# Kernel Support Vector Machines

In this exercise sheet, we will implement a kernel SVM. Our implementation will be based on a generic quadratic programming optimizer provided in CVXOPT (`python-cvxopt` package, or directly from the website `www.cvxopt.org`). The SVM will then be tested on the UCI breast cancer dataset, a simple binary classification dataset accessible via the `scikit-learn` library.

## 1. Building the Gaussian Kernel (5 P)

As a starting point, we would like to implement the Gaussian kernel, which we will make use of in our kernel SVM implementation. It is defined as:
$$
k(x,x') = \exp \Big( -\frac{\|x-x'\|^2}{2 \sigma^2} \Big)
$$

* **Implement a function `getGaussianKernel` that returns for a Gaussian kernel of scale $\sigma$, the Gram matrix of the two data sets given as argument.**

In [3]:
import numpy,scipy,scipy.spatial

def getGaussianKernel(X1,X2,scale):
    inside_parenthsis = scipy.spatial.distance.cdist(X1,X2,'sqeuclidean')
    K = numpy.exp(-inside_parenthsis/(2*scale**2))
    return K

## 2. Building the Matrices for the CVXOPT Quadratic Solver (20 P)

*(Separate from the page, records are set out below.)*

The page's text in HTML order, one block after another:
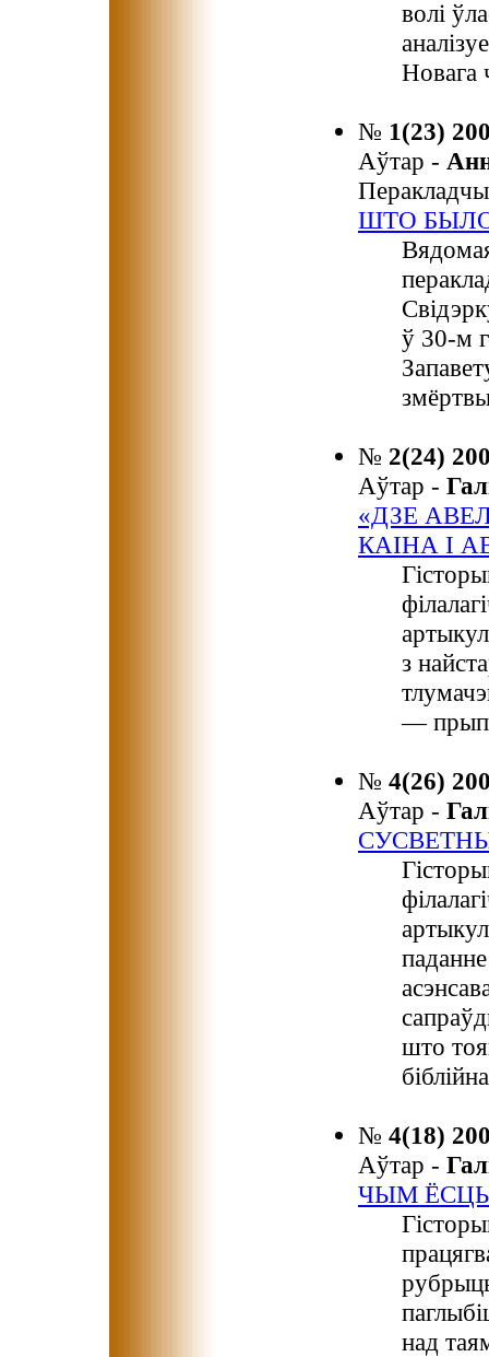
волі
Новага
№ 1(23)
Аўтар -
ШТО БЫЛО
ў 30-м
№ 2(24)
Аўтар -
«ДЗЕ
КАІНА І
з
—
№ 4(26)
Аўтар -
што
№ 4(18)
Аўтар -
ЧЫМ
над

We would like to learn a nonlinear SVM by optimizing its dual. An advantage of the dual SVM compared to the primal SVM is that it allows to use nonlinear kernels such as the Gaussian kernel. The dual SVM consists of solving the following quadratic program:

$$
\max_\alpha \sum_{i=1}^N \alpha_i - \frac12 \sum_{ij} \alpha_i \alpha_j y_i y_j k(x_i,x_j)
\qquad 
\text{subject to:}
\qquad 0 \leq \alpha_i \leq C \qquad \text{and} \qquad \sum_{i=1}^N \alpha_i y_i = 0.
$$

We would like to rely on a CVXOPT solver to obtain a solution to our SVM dual. The function `cvxopt.solvers.qp` solves an optimization problem of the type:

\begin{align*}
\min_{\boldsymbol{x}} \quad &\frac12 \boldsymbol{x}^\top P \boldsymbol{x} + \boldsymbol{q}^\top \boldsymbol{x}\\
\text{subject to} \quad & G \boldsymbol{x} \preceq \boldsymbol{h}\\
\text{and} \quad & A \boldsymbol{x} = \boldsymbol{b}.
\end{align*}

which is of similar form to our dual SVM (note that $\boldsymbol{x}$ will correspond to the parameters $(\alpha_i)_i$ of the SVM). We need to build the data structures (vectors and matrices) that makes solving this quadratic problem equivalent to solving our dual SVM.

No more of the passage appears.